START Data extract

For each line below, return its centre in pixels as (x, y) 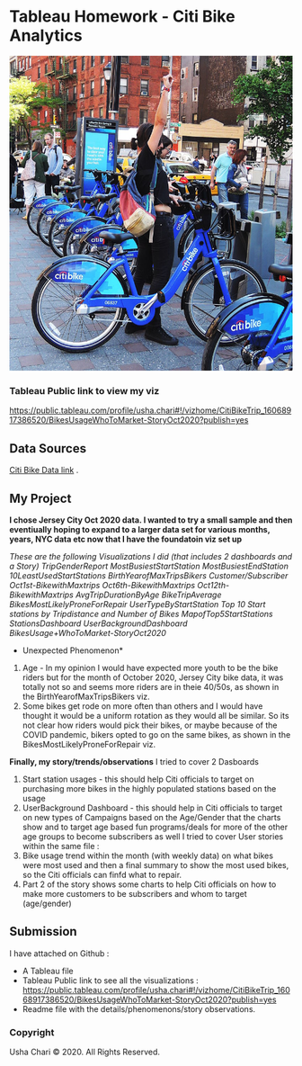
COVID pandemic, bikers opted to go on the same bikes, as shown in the (156, 734)
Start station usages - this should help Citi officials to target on (138, 779)
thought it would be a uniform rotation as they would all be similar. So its (155, 715)
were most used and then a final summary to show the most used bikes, (155, 864)
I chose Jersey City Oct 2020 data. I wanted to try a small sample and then (151, 520)
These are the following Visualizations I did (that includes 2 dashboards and (151, 556)
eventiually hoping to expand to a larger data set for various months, (140, 529)
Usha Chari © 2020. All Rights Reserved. (84, 1052)
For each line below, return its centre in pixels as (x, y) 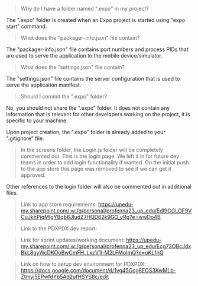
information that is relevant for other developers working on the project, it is (98, 114)
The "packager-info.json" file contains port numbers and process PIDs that (98, 49)
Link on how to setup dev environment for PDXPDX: (83, 264)
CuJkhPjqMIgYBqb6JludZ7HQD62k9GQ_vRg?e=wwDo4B (90, 217)
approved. (33, 175)
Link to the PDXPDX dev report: (59, 228)
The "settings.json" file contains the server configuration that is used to (93, 79)
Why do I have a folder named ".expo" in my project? (85, 9)
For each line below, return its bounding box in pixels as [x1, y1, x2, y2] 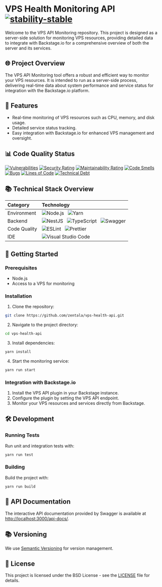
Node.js [12, 275, 28, 281]
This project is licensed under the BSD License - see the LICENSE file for [5, 572, 150, 578]
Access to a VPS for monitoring [12, 280, 75, 286]
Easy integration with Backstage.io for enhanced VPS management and [12, 130, 154, 136]
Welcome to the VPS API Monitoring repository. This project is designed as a [5, 30, 158, 35]
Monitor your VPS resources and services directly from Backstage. [12, 400, 145, 406]
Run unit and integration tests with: [5, 443, 74, 449]
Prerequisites [5, 264, 37, 271]
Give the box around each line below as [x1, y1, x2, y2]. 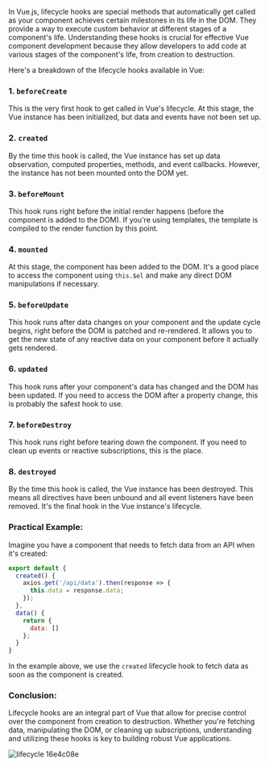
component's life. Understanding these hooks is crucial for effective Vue [8, 32, 250, 42]
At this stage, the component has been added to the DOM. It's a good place [8, 262, 259, 272]
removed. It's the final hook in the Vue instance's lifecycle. [8, 502, 203, 511]
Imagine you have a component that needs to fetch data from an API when [8, 540, 255, 549]
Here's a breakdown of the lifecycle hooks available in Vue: [8, 65, 205, 75]
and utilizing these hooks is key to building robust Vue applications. [8, 734, 232, 744]
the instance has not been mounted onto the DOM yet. [8, 168, 189, 177]
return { [23, 616, 52, 624]
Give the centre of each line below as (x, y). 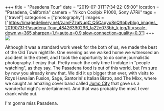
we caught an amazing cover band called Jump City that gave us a (72, 83)
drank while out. (21, 94)
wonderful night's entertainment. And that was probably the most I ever (77, 89)
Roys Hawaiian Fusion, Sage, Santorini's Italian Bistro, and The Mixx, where (81, 78)
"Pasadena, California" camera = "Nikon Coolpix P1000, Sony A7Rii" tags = (81, 12)
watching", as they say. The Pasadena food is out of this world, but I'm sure (81, 68)
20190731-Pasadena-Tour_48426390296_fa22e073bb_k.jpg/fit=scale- (76, 28)
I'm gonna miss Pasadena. (32, 103)
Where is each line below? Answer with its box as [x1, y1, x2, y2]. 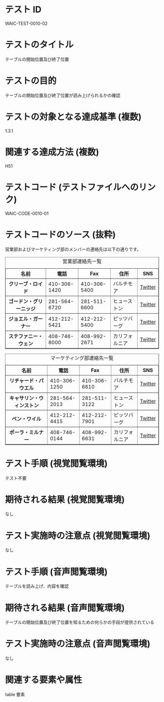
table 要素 [5, 692, 25, 698]
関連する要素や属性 [5, 675, 82, 685]
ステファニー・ [8, 333, 43, 340]
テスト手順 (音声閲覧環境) [5, 566, 108, 577]
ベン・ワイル [12, 415, 41, 422]
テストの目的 [5, 75, 57, 87]
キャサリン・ [9, 395, 39, 401]
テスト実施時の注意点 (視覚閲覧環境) [5, 530, 150, 541]
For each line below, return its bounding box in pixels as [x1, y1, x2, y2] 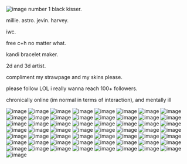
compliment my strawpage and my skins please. [6, 74, 123, 80]
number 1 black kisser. [28, 6, 82, 12]
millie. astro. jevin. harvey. [6, 17, 69, 23]
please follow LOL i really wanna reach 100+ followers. [6, 85, 138, 92]
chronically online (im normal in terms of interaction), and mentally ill [6, 97, 172, 103]
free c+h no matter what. [6, 40, 66, 46]
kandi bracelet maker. [6, 51, 59, 58]
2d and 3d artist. [6, 62, 46, 69]
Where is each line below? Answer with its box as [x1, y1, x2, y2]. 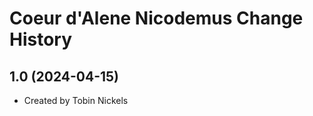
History [9, 28, 73, 51]
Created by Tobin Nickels [23, 95, 129, 106]
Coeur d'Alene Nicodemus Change [9, 7, 304, 30]
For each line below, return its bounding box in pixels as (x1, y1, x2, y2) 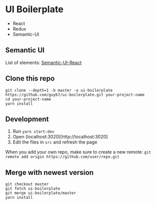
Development (5, 114, 49, 123)
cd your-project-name (5, 97, 51, 102)
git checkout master (5, 182, 49, 187)
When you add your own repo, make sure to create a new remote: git (5, 149, 151, 155)
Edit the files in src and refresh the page (12, 139, 98, 145)
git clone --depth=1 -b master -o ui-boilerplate (5, 87, 113, 93)
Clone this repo (5, 74, 55, 83)
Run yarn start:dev (12, 128, 55, 134)
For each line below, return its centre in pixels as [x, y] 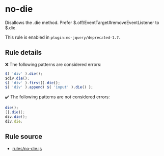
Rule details [23, 53]
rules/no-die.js [27, 148]
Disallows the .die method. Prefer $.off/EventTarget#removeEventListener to [82, 22]
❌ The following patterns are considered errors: [53, 64]
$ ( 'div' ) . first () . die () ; [33, 83]
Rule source [24, 137]
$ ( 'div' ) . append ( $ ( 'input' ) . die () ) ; [49, 87]
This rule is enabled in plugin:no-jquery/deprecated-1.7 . [63, 37]
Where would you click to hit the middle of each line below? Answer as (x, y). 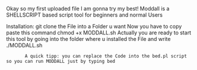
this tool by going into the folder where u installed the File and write (88, 39)
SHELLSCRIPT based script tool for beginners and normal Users (85, 15)
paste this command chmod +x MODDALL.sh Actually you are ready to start (99, 33)
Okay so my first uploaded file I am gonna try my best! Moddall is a (88, 9)
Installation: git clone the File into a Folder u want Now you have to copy (94, 26)
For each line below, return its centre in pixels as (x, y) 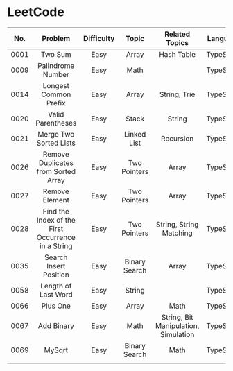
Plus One (56, 306)
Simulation (177, 334)
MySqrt (56, 350)
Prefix (56, 103)
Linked (135, 134)
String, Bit (177, 317)
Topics (178, 42)
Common (56, 94)
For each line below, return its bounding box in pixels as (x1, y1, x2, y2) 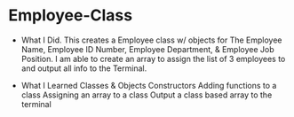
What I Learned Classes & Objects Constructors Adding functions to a (20, 80, 277, 90)
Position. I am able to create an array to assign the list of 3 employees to (20, 53, 286, 64)
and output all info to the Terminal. (20, 63, 147, 74)
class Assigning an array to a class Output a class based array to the (20, 90, 273, 100)
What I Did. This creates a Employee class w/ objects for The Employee (20, 35, 282, 45)
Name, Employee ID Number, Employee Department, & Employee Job (20, 43, 274, 54)
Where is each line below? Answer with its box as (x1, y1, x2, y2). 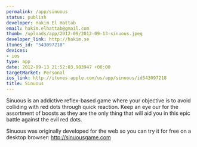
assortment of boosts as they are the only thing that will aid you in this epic (6, 110, 191, 117)
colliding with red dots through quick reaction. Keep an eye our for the (6, 104, 179, 110)
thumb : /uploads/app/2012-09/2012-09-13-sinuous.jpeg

END Data extract

[What is required]: Give again exactly, and only, the lines above starting at the one with "SHELLSCRIPT based script" and ending at the one with "Installation: git clone".

[Written answer]:
SHELLSCRIPT based script tool for beginners and normal Users (85, 15)
paste this command chmod +x MODDALL.sh Actually you are ready to start (99, 33)
Okay so my first uploaded file I am gonna try my best! Moddall is a (88, 9)
Installation: git clone the File into a Folder u want Now you have to copy (94, 26)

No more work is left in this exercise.